- HOW TO COMPLETE THIS TASK -
Pictures excluded, copy every record that follows exactly as it appears.

- DATA RECORDS -

Content starts

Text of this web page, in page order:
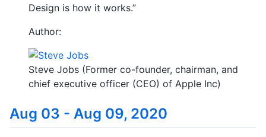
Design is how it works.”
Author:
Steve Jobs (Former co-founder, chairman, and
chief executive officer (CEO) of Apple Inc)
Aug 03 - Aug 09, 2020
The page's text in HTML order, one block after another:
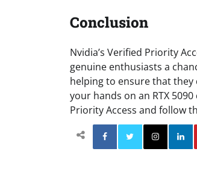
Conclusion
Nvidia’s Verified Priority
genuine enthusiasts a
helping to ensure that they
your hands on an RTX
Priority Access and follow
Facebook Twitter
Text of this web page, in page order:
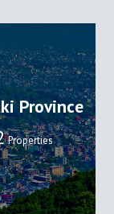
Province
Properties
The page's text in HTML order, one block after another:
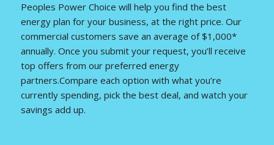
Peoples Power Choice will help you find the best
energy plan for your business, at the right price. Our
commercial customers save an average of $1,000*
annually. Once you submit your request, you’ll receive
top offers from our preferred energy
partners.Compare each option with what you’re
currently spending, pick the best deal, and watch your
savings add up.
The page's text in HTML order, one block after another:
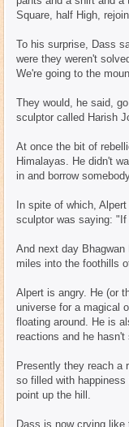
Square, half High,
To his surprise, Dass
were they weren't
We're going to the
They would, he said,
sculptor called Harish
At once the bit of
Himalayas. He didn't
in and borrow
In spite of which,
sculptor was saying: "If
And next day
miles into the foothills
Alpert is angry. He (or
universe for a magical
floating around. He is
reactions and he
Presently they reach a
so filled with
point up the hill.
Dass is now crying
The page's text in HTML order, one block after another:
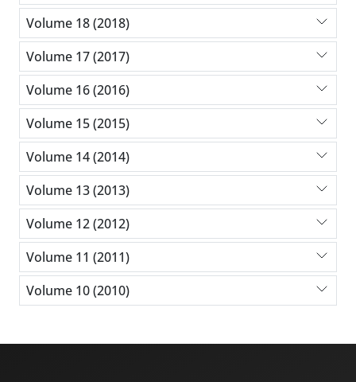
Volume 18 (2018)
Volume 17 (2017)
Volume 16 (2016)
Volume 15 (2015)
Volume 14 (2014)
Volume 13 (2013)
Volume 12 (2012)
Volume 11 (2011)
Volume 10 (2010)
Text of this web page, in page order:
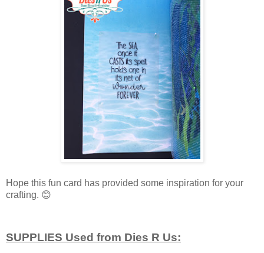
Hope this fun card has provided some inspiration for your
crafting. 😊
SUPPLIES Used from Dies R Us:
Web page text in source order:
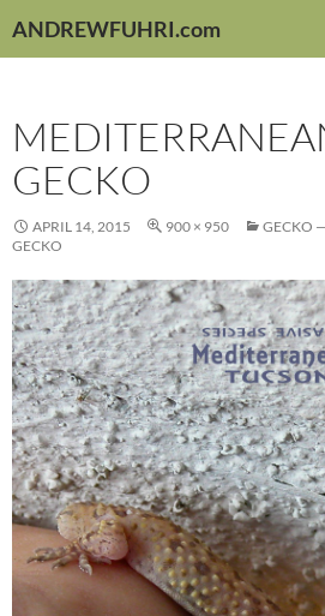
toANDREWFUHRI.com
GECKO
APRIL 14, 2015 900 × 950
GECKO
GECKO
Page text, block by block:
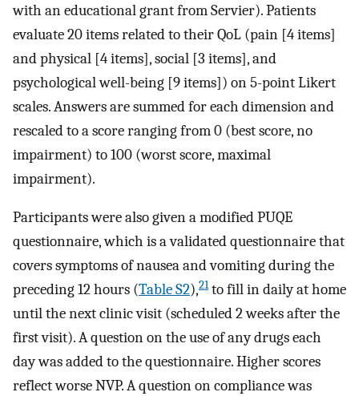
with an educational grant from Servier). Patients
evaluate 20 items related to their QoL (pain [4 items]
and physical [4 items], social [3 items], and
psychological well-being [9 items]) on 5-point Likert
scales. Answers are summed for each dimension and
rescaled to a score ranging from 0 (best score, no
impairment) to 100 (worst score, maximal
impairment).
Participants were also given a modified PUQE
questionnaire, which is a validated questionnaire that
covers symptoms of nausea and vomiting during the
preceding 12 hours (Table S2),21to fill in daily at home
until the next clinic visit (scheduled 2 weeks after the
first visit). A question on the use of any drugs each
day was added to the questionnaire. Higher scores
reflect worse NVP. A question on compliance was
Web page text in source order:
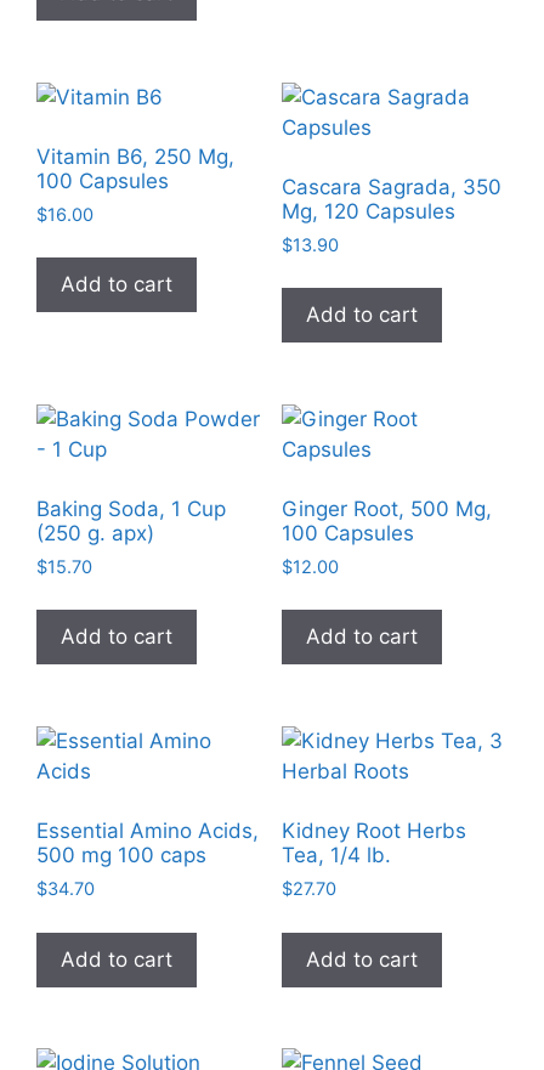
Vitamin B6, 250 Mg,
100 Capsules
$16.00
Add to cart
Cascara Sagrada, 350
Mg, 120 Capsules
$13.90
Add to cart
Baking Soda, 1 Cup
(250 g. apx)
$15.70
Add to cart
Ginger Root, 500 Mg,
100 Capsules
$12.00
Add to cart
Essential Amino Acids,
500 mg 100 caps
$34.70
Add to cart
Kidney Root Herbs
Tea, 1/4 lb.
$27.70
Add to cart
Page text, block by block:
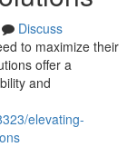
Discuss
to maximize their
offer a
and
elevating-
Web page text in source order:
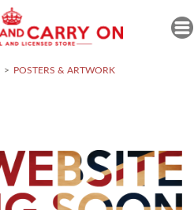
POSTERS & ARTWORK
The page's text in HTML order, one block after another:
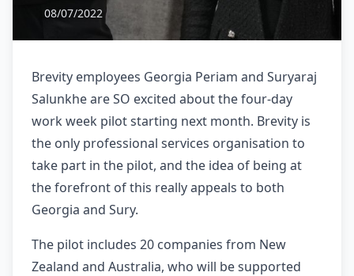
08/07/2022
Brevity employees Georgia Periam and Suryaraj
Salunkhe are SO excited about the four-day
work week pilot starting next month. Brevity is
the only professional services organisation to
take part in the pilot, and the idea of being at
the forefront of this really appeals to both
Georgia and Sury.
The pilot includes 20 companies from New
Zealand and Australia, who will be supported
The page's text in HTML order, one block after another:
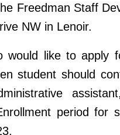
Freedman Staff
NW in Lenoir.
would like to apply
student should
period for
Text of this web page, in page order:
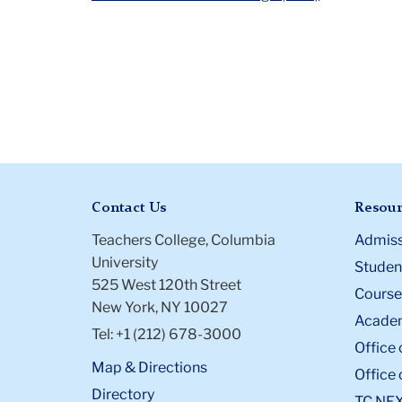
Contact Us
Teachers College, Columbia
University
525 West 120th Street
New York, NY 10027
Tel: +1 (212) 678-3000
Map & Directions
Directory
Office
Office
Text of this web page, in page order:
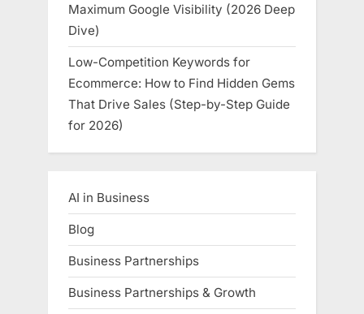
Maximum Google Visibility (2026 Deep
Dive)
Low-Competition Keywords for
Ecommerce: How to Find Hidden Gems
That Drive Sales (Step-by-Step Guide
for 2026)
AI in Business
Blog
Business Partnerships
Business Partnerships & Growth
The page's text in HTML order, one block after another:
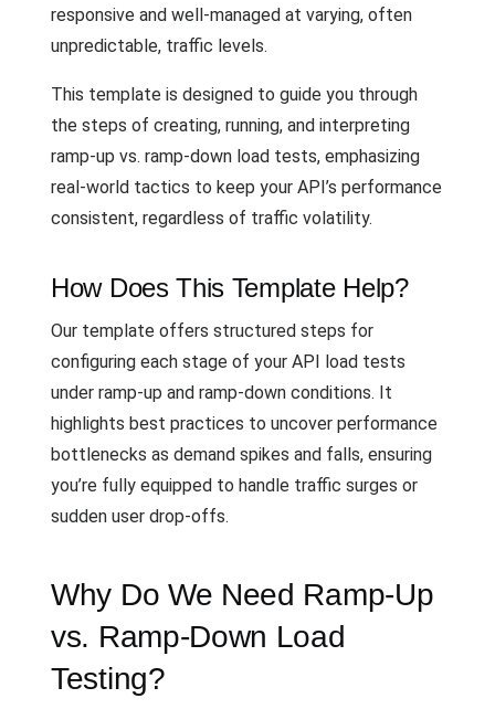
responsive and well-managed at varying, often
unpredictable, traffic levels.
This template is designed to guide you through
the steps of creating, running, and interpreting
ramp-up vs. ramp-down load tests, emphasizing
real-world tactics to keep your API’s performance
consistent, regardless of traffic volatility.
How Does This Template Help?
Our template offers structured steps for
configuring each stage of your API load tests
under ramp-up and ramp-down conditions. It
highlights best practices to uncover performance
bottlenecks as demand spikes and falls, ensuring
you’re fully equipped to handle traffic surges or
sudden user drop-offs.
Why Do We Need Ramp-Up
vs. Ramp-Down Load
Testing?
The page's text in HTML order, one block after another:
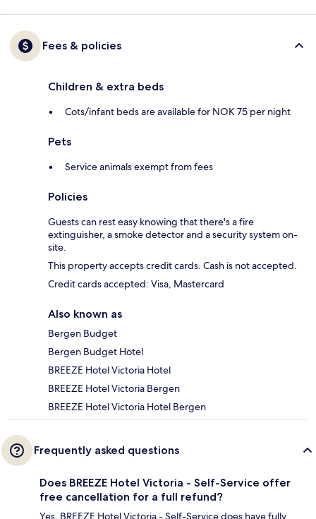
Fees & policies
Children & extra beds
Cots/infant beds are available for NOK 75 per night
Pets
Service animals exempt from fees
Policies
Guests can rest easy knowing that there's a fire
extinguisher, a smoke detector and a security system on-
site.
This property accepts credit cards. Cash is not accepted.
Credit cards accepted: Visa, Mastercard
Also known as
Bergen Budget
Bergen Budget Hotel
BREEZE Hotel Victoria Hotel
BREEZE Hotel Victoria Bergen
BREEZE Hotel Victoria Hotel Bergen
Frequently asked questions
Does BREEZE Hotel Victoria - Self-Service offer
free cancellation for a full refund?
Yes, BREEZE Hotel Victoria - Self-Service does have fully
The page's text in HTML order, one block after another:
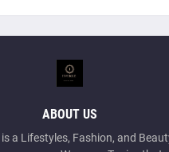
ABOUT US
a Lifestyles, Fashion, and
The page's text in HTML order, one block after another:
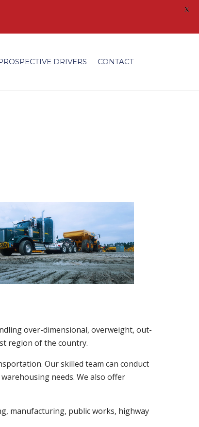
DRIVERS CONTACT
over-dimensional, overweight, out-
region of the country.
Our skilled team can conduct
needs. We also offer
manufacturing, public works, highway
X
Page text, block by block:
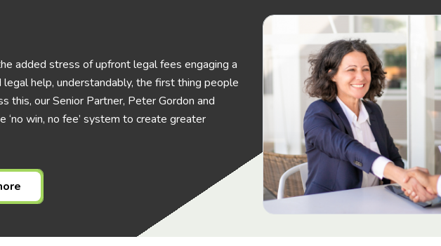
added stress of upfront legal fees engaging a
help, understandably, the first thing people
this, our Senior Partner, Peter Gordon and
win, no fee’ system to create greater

Content ends

- FINISHED TASK -
Text of this web page, in page order:
Design is how it works.”
Author:
Steve Jobs (Former co-founder, chairman, and
chief executive officer (CEO) of Apple Inc)
Aug 03 - Aug 09, 2020
The page's text in HTML order, one block after another:
Conclusion
Nvidia’s Verified Priority
genuine enthusiasts a
helping to ensure that they
your hands on an RTX
Priority Access and follow
Facebook Twitter
Text of this web page, in page order:
Province
Properties
The page's text in HTML order, one block after another:
Peoples Power Choice will help you find the best
energy plan for your business, at the right price. Our
commercial customers save an average of $1,000*
annually. Once you submit your request, you’ll receive
top offers from our preferred energy
partners.Compare each option with what you’re
currently spending, pick the best deal, and watch your
savings add up.
The page's text in HTML order, one block after another:
Square, half High,
To his surprise, Dass
were they weren't
We're going to the
They would, he said,
sculptor called Harish
At once the bit of
Himalayas. He didn't
in and borrow
In spite of which,
sculptor was saying: "If
And next day
miles into the foothills
Alpert is angry. He (or
universe for a magical
floating around. He is
reactions and he
Presently they reach a
so filled with
point up the hill.
Dass is now crying
The page's text in HTML order, one block after another:
Volume 18 (2018)
Volume 17 (2017)
Volume 16 (2016)
Volume 15 (2015)
Volume 14 (2014)
Volume 13 (2013)
Volume 12 (2012)
Volume 11 (2011)
Volume 10 (2010)
Text of this web page, in page order:
Hope this fun card has provided some inspiration for your
crafting. 😊
SUPPLIES Used from Dies R Us:
Web page text in source order:
toANDREWFUHRI.com
GECKO
APRIL 14, 2015 900 × 950
GECKO
GECKO
Page text, block by block:
with an educational grant from Servier). Patients
evaluate 20 items related to their QoL (pain [4 items]
and physical [4 items], social [3 items], and
psychological well-being [9 items]) on 5-point Likert
scales. Answers are summed for each dimension and
rescaled to a score ranging from 0 (best score, no
impairment) to 100 (worst score, maximal
impairment).
Participants were also given a modified PUQE
questionnaire, which is a validated questionnaire that
covers symptoms of nausea and vomiting during the
preceding 12 hours (Table S2),21to fill in daily at home
until the next clinic visit (scheduled 2 weeks after the
first visit). A question on the use of any drugs each
day was added to the questionnaire. Higher scores
reflect worse NVP. A question on compliance was
Web page text in source order:
Vitamin B6, 250 Mg,
100 Capsules
$16.00
Add to cart
Cascara Sagrada, 350
Mg, 120 Capsules
$13.90
Add to cart
Baking Soda, 1 Cup
(250 g. apx)
$15.70
Add to cart
Ginger Root, 500 Mg,
100 Capsules
$12.00
Add to cart
Essential Amino Acids,
500 mg 100 caps
$34.70
Add to cart
Kidney Root Herbs
Tea, 1/4 lb.
$27.70
Add to cart
Page text, block by block:
Discuss
to maximize their
offer a
and
elevating-
Web page text in source order:
POSTERS & ARTWORK
The page's text in HTML order, one block after another:
08/07/2022
Brevity employees Georgia Periam and Suryaraj
Salunkhe are SO excited about the four-day
work week pilot starting next month. Brevity is
the only professional services organisation to
take part in the pilot, and the idea of being at
the forefront of this really appeals to both
Georgia and Sury.
The pilot includes 20 companies from New
Zealand and Australia, who will be supported
The page's text in HTML order, one block after another:
Freedman Staff
NW in Lenoir.
would like to apply
student should
period for
Text of this web page, in page order:
Contact Us
Teachers College, Columbia
University
525 West 120th Street
New York, NY 10027
Tel: +1 (212) 678-3000
Map & Directions
Directory
Office
Office
Text of this web page, in page order:
Maximum Google Visibility (2026 Deep
Dive)
Low-Competition Keywords for
Ecommerce: How to Find Hidden Gems
That Drive Sales (Step-by-Step Guide
for 2026)
AI in Business
Blog
Business Partnerships
Business Partnerships & Growth
The page's text in HTML order, one block after another:
responsive and well-managed at varying, often
unpredictable, traffic levels.
This template is designed to guide you through
the steps of creating, running, and interpreting
ramp-up vs. ramp-down load tests, emphasizing
real-world tactics to keep your API’s performance
consistent, regardless of traffic volatility.
How Does This Template Help?
Our template offers structured steps for
configuring each stage of your API load tests
under ramp-up and ramp-down conditions. It
highlights best practices to uncover performance
bottlenecks as demand spikes and falls, ensuring
you’re fully equipped to handle traffic surges or
sudden user drop-offs.
Why Do We Need Ramp-Up
vs. Ramp-Down Load
Testing?
The page's text in HTML order, one block after another:
Fees & policies
Children & extra beds
Cots/infant beds are available for NOK 75 per night
Pets
Service animals exempt from fees
Policies
Guests can rest easy knowing that there's a fire
extinguisher, a smoke detector and a security system on-
site.
This property accepts credit cards. Cash is not accepted.
Credit cards accepted: Visa, Mastercard
Also known as
Bergen Budget
Bergen Budget Hotel
BREEZE Hotel Victoria Hotel
BREEZE Hotel Victoria Bergen
BREEZE Hotel Victoria Hotel Bergen
Frequently asked questions
Does BREEZE Hotel Victoria - Self-Service offer
free cancellation for a full refund?
Yes, BREEZE Hotel Victoria - Self-Service does have fully
The page's text in HTML order, one block after another:
ABOUT US
a Lifestyles, Fashion, and
The page's text in HTML order, one block after another:
DRIVERS CONTACT
over-dimensional, overweight, out-
region of the country.
Our skilled team can conduct
needs. We also offer
manufacturing, public works, highway
X
Page text, block by block:
added stress of upfront legal fees engaging a
help, understandably, the first thing people
this, our Senior Partner, Peter Gordon and
win, no fee’ system to create greater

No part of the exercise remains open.